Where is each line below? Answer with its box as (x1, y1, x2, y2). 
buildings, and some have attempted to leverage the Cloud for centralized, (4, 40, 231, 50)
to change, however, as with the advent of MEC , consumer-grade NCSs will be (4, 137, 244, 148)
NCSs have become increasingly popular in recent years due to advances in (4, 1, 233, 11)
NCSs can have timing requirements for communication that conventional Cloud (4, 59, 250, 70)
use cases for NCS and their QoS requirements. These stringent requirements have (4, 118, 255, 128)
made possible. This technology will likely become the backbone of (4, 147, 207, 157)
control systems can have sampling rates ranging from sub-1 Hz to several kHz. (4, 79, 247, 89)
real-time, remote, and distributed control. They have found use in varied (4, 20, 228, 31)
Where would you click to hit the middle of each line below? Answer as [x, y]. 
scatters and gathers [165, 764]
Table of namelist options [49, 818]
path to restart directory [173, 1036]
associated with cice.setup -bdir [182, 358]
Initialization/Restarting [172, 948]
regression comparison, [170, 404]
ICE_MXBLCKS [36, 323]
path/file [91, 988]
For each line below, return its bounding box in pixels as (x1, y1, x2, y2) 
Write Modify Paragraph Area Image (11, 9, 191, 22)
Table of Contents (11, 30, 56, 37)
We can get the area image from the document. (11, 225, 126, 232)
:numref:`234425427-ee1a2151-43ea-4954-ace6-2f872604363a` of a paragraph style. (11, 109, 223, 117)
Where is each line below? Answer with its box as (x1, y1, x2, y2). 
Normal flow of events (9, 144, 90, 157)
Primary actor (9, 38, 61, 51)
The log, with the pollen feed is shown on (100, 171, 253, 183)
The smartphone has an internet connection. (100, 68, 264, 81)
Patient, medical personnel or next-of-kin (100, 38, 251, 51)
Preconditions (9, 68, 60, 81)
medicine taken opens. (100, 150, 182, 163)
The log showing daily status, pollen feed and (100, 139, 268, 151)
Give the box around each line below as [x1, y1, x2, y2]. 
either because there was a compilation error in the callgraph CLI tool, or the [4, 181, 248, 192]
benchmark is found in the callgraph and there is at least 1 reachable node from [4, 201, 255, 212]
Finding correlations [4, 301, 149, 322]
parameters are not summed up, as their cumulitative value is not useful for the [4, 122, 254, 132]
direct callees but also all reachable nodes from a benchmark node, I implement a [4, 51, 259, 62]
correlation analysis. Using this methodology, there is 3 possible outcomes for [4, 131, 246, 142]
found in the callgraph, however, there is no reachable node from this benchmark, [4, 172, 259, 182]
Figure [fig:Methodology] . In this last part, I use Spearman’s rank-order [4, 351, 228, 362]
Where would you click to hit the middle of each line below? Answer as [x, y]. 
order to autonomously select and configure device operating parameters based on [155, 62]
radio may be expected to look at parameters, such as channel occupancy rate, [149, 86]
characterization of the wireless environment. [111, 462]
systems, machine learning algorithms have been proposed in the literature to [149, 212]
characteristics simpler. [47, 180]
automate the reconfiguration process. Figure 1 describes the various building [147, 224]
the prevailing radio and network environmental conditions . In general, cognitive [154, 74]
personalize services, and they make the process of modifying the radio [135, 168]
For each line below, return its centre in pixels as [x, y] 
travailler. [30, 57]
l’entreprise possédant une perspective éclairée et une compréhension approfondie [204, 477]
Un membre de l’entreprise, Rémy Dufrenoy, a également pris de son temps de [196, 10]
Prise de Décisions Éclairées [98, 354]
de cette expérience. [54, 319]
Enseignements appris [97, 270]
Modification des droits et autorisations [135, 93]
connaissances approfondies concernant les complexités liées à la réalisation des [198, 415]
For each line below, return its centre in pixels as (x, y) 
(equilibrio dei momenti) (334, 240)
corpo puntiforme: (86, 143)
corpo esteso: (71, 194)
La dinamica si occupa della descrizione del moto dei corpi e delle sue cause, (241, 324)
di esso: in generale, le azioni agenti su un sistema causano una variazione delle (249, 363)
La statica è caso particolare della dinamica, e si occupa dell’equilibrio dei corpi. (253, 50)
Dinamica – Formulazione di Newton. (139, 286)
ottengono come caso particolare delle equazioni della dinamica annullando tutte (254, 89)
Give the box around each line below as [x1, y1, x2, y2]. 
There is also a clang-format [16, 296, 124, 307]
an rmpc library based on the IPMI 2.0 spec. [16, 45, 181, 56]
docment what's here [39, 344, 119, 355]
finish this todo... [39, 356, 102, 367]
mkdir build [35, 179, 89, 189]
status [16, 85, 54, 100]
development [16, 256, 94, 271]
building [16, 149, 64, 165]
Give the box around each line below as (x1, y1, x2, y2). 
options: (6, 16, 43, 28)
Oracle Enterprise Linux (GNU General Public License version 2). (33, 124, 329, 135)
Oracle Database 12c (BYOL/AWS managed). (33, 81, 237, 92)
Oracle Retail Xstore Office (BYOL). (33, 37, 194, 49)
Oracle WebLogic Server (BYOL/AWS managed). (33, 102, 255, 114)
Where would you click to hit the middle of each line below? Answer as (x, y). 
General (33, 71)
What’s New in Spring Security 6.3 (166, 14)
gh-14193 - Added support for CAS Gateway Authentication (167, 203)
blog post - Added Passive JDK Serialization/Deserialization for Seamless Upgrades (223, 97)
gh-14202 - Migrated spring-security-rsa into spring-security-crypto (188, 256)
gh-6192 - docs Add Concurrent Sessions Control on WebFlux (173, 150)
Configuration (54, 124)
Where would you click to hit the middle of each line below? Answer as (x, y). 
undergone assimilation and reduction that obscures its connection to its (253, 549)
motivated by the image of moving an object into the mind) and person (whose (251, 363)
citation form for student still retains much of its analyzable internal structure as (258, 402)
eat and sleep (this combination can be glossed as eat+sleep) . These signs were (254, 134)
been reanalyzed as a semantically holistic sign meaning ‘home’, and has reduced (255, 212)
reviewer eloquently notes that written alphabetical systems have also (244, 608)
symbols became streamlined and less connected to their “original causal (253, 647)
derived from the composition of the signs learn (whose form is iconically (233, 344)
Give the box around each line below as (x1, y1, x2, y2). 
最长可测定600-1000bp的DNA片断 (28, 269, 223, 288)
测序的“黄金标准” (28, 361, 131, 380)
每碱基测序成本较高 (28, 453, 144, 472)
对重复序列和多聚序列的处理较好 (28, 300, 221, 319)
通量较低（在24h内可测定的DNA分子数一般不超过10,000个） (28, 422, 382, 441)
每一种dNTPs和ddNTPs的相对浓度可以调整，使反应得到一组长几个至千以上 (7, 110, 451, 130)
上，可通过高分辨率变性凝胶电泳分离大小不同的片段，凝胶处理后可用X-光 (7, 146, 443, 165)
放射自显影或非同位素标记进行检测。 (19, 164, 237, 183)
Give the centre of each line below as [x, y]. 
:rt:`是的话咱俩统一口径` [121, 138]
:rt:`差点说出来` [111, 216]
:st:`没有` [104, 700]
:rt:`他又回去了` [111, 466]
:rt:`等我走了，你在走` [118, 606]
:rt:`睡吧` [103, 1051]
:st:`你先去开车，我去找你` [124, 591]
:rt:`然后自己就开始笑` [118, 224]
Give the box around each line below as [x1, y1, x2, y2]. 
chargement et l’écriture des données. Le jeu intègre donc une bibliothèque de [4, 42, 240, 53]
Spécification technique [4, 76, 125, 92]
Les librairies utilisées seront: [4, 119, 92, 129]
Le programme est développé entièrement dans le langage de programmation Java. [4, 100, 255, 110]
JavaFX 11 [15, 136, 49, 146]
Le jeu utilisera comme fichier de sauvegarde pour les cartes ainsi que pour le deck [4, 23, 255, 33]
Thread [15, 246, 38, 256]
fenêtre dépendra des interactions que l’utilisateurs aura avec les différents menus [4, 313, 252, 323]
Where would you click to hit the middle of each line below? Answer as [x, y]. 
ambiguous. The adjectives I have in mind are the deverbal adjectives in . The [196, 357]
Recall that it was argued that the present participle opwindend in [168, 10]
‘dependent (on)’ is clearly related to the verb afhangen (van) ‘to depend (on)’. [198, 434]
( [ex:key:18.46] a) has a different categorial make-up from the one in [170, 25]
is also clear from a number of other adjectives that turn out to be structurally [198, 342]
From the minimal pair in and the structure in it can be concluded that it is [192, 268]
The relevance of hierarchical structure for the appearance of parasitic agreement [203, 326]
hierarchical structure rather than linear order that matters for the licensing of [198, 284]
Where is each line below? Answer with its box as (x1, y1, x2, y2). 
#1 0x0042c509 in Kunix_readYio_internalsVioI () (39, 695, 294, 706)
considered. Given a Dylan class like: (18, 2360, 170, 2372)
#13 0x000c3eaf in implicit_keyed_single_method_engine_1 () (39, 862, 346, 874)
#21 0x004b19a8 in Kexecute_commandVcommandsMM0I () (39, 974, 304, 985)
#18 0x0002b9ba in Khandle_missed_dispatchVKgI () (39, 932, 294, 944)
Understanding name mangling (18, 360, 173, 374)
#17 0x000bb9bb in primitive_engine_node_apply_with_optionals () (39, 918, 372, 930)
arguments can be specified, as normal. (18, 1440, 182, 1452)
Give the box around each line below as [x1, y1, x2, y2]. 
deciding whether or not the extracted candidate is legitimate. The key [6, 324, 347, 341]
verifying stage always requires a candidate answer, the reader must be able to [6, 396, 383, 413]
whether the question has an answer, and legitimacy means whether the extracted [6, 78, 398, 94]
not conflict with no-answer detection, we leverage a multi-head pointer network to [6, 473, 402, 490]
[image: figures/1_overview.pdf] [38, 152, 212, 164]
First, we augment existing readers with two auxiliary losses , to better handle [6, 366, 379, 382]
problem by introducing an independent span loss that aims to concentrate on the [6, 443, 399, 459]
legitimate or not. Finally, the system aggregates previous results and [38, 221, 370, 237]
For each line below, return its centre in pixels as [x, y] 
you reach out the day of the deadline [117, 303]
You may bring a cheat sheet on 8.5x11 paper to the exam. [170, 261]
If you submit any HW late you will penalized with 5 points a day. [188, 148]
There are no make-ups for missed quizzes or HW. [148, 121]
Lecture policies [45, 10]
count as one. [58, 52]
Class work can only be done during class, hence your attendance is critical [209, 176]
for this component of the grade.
● ● ● ● ● ● ●
**TASK ITEM**
Starting with the line with "legitimate or not." above and going on through the line with "If you submit", transcribe every line exactly, both ends included, and add nothing.

**SOLUTION FOR THIS PROBLEM**
legitimate or not. Finally, the system aggregates previous results and [38, 221, 370, 237]
For each line below, return its centre in pixels as [x, y] 
you reach out the day of the deadline [117, 303]
You may bring a cheat sheet on 8.5x11 paper to the exam. [170, 261]
If you submit any HW late you will penalized with 5 points a day. [188, 148]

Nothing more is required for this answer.